Lubicie cygańskie klimaty? Bogactwo form, wzorów i kolorów - w powszechnym przekonaniu oznaczają bazarowy styl, a dla mnie są ucztą dla oczu zmęczonych masową produkcją. Kojarzą mi się z gwarnym taborem cygańskim, cyrkiem wędrownym i dźwiękiem akordeonu. W bardziej wyrafinowanej wersji to styl boho, choć można się spierać, skąd on się tak naprawdę wywodzi. Mówi się, że właśnie z inspiracji kulturą romską, ale równie często spotykam teorie, że inspiracją był świat bohemy artystycznej. Niezależnie od tego, gdzie leży prawda, dla mnie te dwa style się przenikają i obok żadnego nie jestem w stanie przejść niewzruszona.

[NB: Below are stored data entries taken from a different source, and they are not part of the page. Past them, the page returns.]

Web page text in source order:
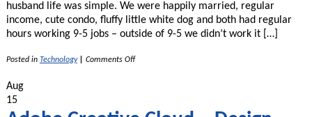
husband life was simple. We were happily married, regular
income, cute condo, fluffy little white dog and both had regular
hours working 9-5 jobs – outside of 9-5 we didn’t work it […]
Posted in Technology Comments Offon
Marriage!
Aug
15
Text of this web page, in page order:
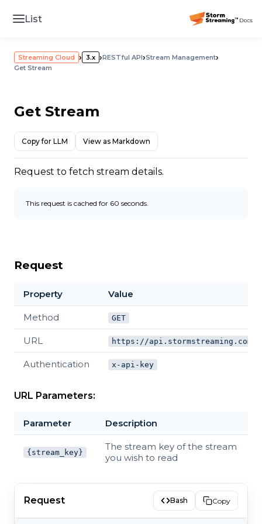
List
Streaming Cloud › 3.x ›RESTful API›Stream Management›
Get Stream
Get Stream
Copy for LLM View as Markdown
Request to fetch stream details.
This request is cached for 60 seconds.
Request
Property Value
Method GET
URL https://api.stormstreaming.com/
Authentication x-api-key
URL Parameters:
Parameter Description
{stream_key}
The stream key of the stream
you wish to read
Request Bash Copy
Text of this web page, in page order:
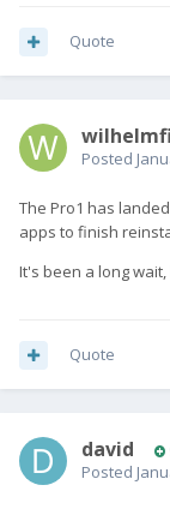
Quote
Posted
The Pro1 has
apps to finish
It's been a long
Quote
david
Posted
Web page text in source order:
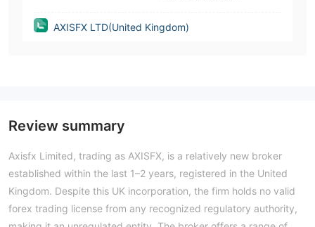
AXISFX LTD(United Kingdom)
Review summary
Axisfx Limited, trading as AXISFX, is a relatively new broker
established within the last 1–2 years, registered in the United
Kingdom. Despite this UK incorporation, the firm holds no valid
forex trading license from any recognized regulatory authority,
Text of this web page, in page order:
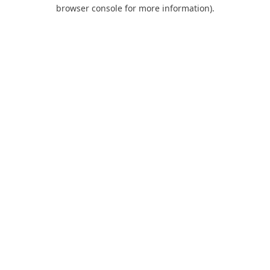
browser console for more information).

W moim codziennym życiu ciężko znaleźć ślady tych inspiracji. To zaledwie kilka drobiazgów w domu, ocierających się o ten klimat oraz parę sukienek i akcesoriów w szafie. Zbyt wiele źródeł mnie inspiruje, bym mogła się jednoznacznie określić i podążyć w jednym kierunku.


 

Gdy jednak popuszczam wodze fantazji, widzę dookoła świat pełen magii. Przede wszystkim te wspaniałe wozy cygańskie! Marzę o takim i wiem, że jeśli taki znajdę, nic mnie nie powstrzyma :-) 

 źródło: Pinterest
 źródło: Pinterest


Poniżej kilka luźnych inspiracji. I pomyśleć, że są takie miejsca na ziemi, i to dostępne dla zwykłych śmiertelników! O tym jednak będzie osobny post.

 źródło: Pinterest
 źródło: Pinterest
 źródło: Pinterest
 źródło: Pinterest
 źródło: Pinterest
 źródło: Pinterest

Na deser przedmiot moich pragnień - album Jeanne Bayol przedstawiający wozy cygańskie i ich wnętrza. Wspaniale byłoby go przeglądać w długie jesienne wieczory.

do kupienia w Amazon.com


12.08.2013

Tort do zadań specjalnych

Na urodziny podarowałam sobie nie tylko wpis na blogu, ale również własnoręcznie upieczony tort. Miałam tyle powodów, by go zrobić, że już nie pamiętam, który z nich był pierwszy. Tort na pewno miał cieszyć zmysły i umocnić mnie w przekonaniu, że nie ma rzeczy niemożliwych. Do dziś pamiętam swoje niezdarne początki w kuchni i tym bardziej na myśl o sobotnim dziele moich rąk czuję w sercu dumę. Tort miał jednak do spełnienia również zadanie specjalne - miał pokazać mojej córce, że nie tylko jej urodziny zasługują na piękną oprawę.Jeśli chcę jej przekazać wiarę w siebie oraz świadomość własnej wartości, sama powinnam świecić przykładem i przede wszystkim sobie serwować najlepsze delicje, na jakie mnie stać.











10.08.2013

Na dobry początek

Myśl o stworzeniu tego bloga towarzyszyła mi już od dawna. I tak oto powstaje mój azyl, w którym pragnę zwolnić tempo, gromadzić inspiracje, prezentować swoje pomysły, pokazywać przyjemności życia codziennego i dzielić się tym, co przyprawia mnie o radosne bicie serca. Motywem przewodnim będą zatem źródła mojej radości, wszystko, co tworzy piękny klimat, wnętrza, podróże, kuchnia, rękodzieło, a wszystko to przeplatane wątkami utkanymi z uroków życia codziennego.
Ten blog to także prezent urodzinowy dla mnie ode mnie. Od kilku lat podróżuję po wnętrzarskiej blogosferze niczym pasażer na gapę, grzejąc się ukradkiem w cieple tej wspaniałej, kobiecej społeczności. Już nie pamiętam, kiedy zrodził się pomysł, by do niej dołączyć - do tej pory brakowało mi jednak determinacji.
Niech zatem fakt, że startuję w dniu urodzin, będzie dobrym znakiem. Serdecznie zapraszam w moje skromne progi - będzie mi miło Was gościć.